ACTIVITY: Give back the records below exactly, omitting the pictures.

Items from a dataset
━━━━━━

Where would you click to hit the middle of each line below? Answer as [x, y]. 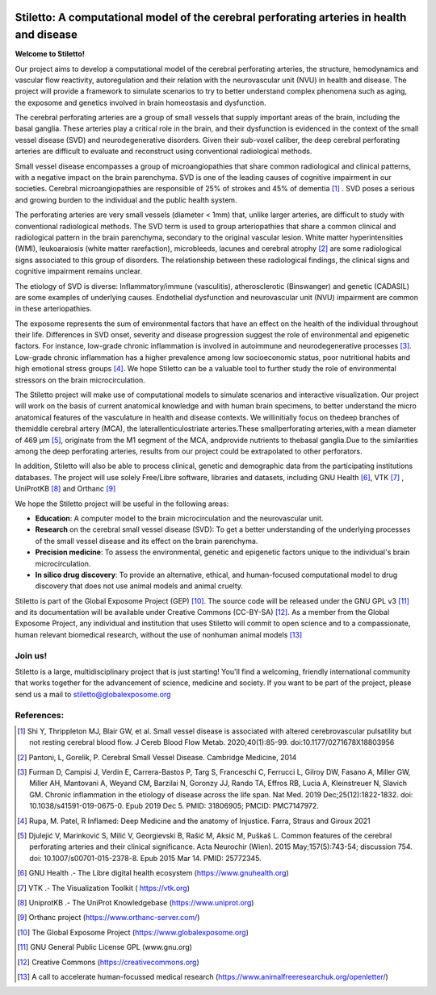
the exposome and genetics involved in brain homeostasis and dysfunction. [140, 102]
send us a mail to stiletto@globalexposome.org [93, 694]
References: [40, 715]
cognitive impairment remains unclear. [79, 271]
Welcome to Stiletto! [50, 54]
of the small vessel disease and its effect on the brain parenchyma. [147, 541]
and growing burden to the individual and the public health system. [126, 200]
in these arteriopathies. [53, 309]
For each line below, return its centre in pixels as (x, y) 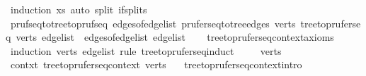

━━━━━━

FINISHED TASK:
Where would you click to hit the middle of each line below? Answer as [x, y]. 
the exposome and genetics involved in brain homeostasis and dysfunction. [140, 102]
send us a mail to stiletto@globalexposome.org [93, 694]
References: [40, 715]
cognitive impairment remains unclear. [79, 271]
Welcome to Stiletto! [50, 54]
of the small vessel disease and its effect on the brain parenchyma. [147, 541]
and growing burden to the individual and the public health system. [126, 200]
in these arteriopathies. [53, 309]
For each line below, return its centre in pixels as (x, y) 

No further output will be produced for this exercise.